The Scripps newspaper family-owned, among other newspapers, The Detroit News. They noticed when the Titanic sunk, in 1912, that radio sent the news far faster than telegraphs or telephones.
An Experiment
In 1920 radio was for what today we’d call early adopters. There were few broadcasts and most of those were sporadic broadcasting of recorded music. Most people from this era believed the value of radio was a long-distance one-to-one communication device.
However, a small number of forward thinkers realized that radio might become a mass media. Individual stations could broadcast to an enormous number of people.
The Scripps decided to take a risk and hired a small crew, an unnamed teenager and “radio pioneer” Michael Lyons to create a radio station. At that time, there were few regulations about broadcast spectrum. Lyons applied for a radio license in his own name rather than the companies.

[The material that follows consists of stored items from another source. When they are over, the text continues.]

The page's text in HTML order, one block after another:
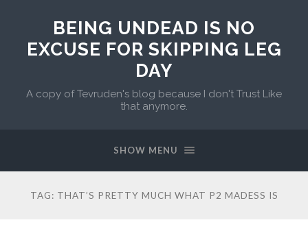
BEING UNDEAD IS NO
EXCUSE FOR SKIPPING LEG
DAY
A copy of Tevruden's blog because I don't Trust Like
that anymore.
SHOW MENU
TAG: THAT’S PRETTY MUCH WHAT P2 MADESS IS
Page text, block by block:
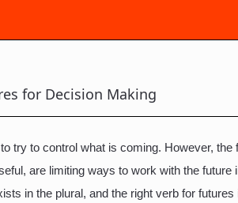
for Decision Making
try to control what is coming. However, the
are limiting ways to work with the
in the plural, and the right verb for
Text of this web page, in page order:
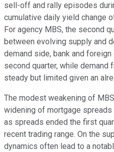
sell-off and rally episodes
cumulative daily yield change
For agency MBS, the second
between evolving supply and
demand side, bank and
second quarter, while demand
steady but limited given an
The modest weakening of
widening of mortgage
as spreads ended the first
recent trading range. On the
dynamics often lead to a
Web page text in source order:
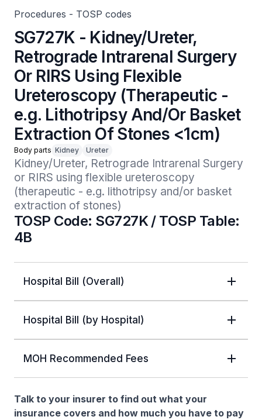
Procedures - TOSP codes
SG727K - Kidney/Ureter,
Retrograde Intrarenal Surgery
Or RIRS Using Flexible
Ureteroscopy (Therapeutic -
e.g. Lithotripsy And/Or Basket
Extraction Of Stones <1cm)
Body parts Kidney Ureter
Kidney/Ureter, Retrograde Intrarenal Surgery
or RIRS using flexible ureteroscopy
(therapeutic - e.g. lithotripsy and/or basket
extraction of stones)
TOSP Code: SG727K / TOSP Table:
4B
Hospital Bill (Overall)
Hospital Bill (by Hospital)
MOH Recommended Fees
Talk to your insurer to find out what your
insurance covers and how much you have to pay
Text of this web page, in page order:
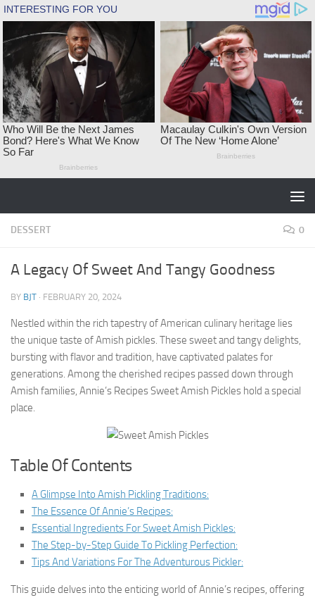
Skip to content
DESSERT 0
A Legacy Of Sweet And Tangy Goodness
BY BJT · FEBRUARY 20, 2024
Nestled within the rich tapestry of American culinary heritage lies
the unique taste of Amish pickles. These sweet and tangy delights,
bursting with flavor and tradition, have captivated palates for
generations. Among the cherished recipes passed down through
Amish families, Annie’s Recipes Sweet Amish Pickles hold a special
place.
Table Of Contents
A Glimpse Into Amish Pickling Traditions:
The Essence Of Annie’s Recipes:
Essential Ingredients For Sweet Amish Pickles:
The Step-by-Step Guide To Pickling Perfection:
Tips And Variations For The Adventurous Pickler:
This guide delves into the enticing world of Annie’s recipes, offering
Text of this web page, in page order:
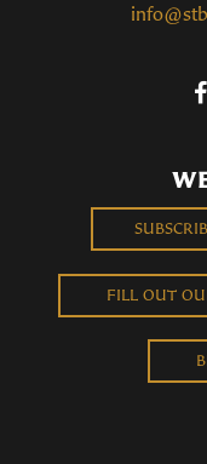
FILL OUT
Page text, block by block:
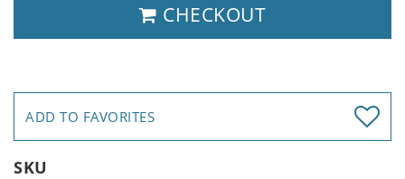
CHECKOUT
ADD TO FAVORITES
SKU
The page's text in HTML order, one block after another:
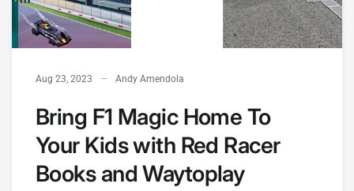
Aug 23, 2023 Andy Amendola
Bring F1 Magic Home To
Your Kids with Red Racer
Books and Waytoplay
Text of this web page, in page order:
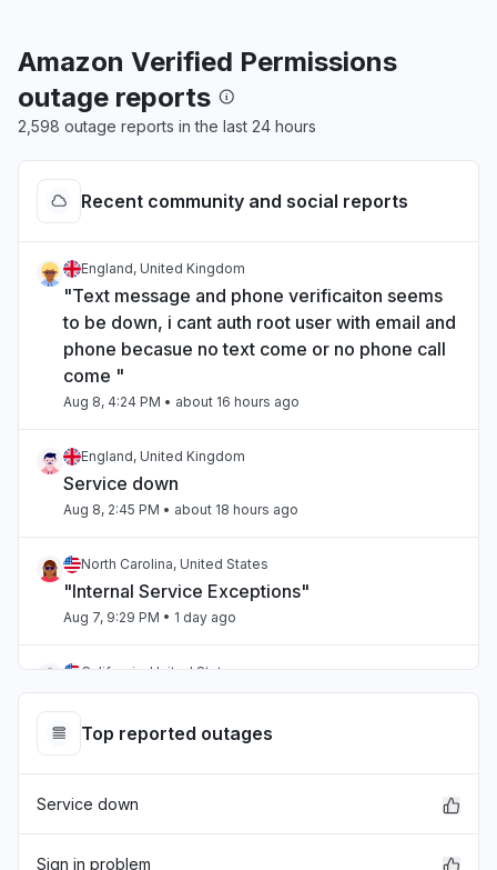
Amazon Verified Permissions
outage reports
2,598 outage reports in the last 24 hours
Recent community and social reports
England, United Kingdom
"Text message and phone verificaiton seems
to be down, i cant auth root user with email and
phone becasue no text come or no phone call
come "
Aug 8, 4:24 PM • about 16 hours ago
England, United Kingdom
Service down
Aug 8, 2:45 PM • about 18 hours ago
North Carolina, United States
"Internal Service Exceptions"
Aug 7, 9:29 PM • 1 day ago
California, United States
Aug 7, 5:25 PM • 1 day ago
"aws workspaces issue"
Top reported outages
Service down
Sign in problem
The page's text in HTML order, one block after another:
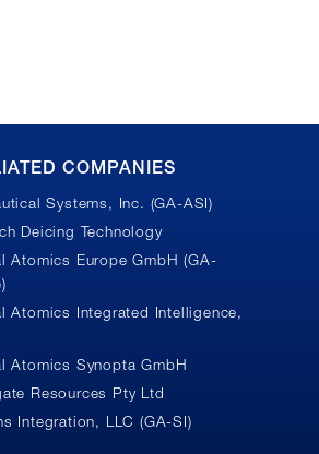
COMPANIES
Systems, Inc. (GA-ASI)
Deicing Technology
Atomics Europe GmbH (GA-
Atomics Integrated Intelligence,
Atomics Synopta GmbH
Resources Pty Ltd
Integration, LLC (GA-SI)
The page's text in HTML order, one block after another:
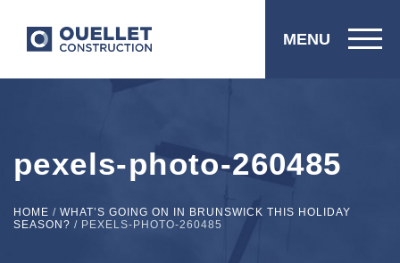
MENU
pexels-photo-260485
HOME / WHAT’S GOING ON IN BRUNSWICK THIS HOLIDAY
SEASON? / PEXELS-PHOTO-260485
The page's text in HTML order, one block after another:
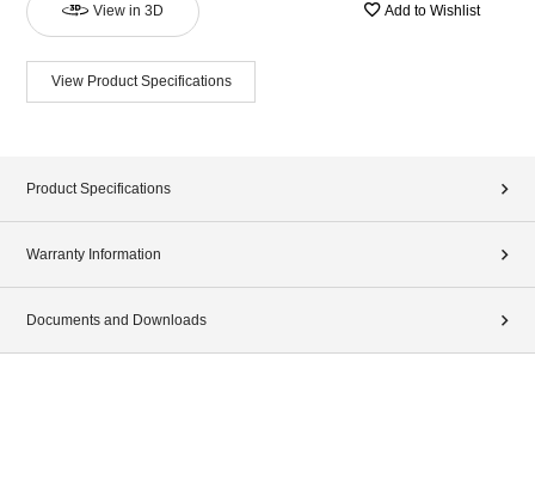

This is something we’d see 75 years later with the early World-wide-web.
For their first week the new radio station, WWJ, broadcast music like other radio stations.
WWJ Goes Live
However, on August 30, 1920, WWJ made the first news broadcast, reading articles from The Detroit News.
The newspaper hailed the broadcast in what Wired Magazine, in 2010, referred to as “an amusingly self-congratulatory and hyperbolic story about itself.”
“The sending of the election returns by The Detroit News’ radiophone Tuesday night was fraught with romance and must go down in the history of man’s conquest of the elements as a gigantic step in his progress. In the four hours that the apparatus, set up in an out-of-the-way corner of The News Building, was hissing and whirring its message into space, few realized that a dream and a prediction had come true. The news of the world was being given forth through this invisible trumpet to the waiting crowds in the unseen market place.”
Wired was wrong describing in their description. The invention of broadcast news was momentous. It since has started and stopped wars. Presidents and Prime Ministers were elected or thrown from office. For better or worse, radio then television news went on to dominate print news.